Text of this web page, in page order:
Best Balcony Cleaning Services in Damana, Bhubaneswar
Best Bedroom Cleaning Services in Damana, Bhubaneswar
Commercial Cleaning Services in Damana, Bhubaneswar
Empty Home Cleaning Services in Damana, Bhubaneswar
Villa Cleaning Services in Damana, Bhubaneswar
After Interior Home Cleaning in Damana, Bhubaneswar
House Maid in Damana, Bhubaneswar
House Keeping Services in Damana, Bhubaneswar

===============

— Exercise description —
The total alone is wanted: how many lines in the listing above contain "Bhubaneswar".

— Written reply —
8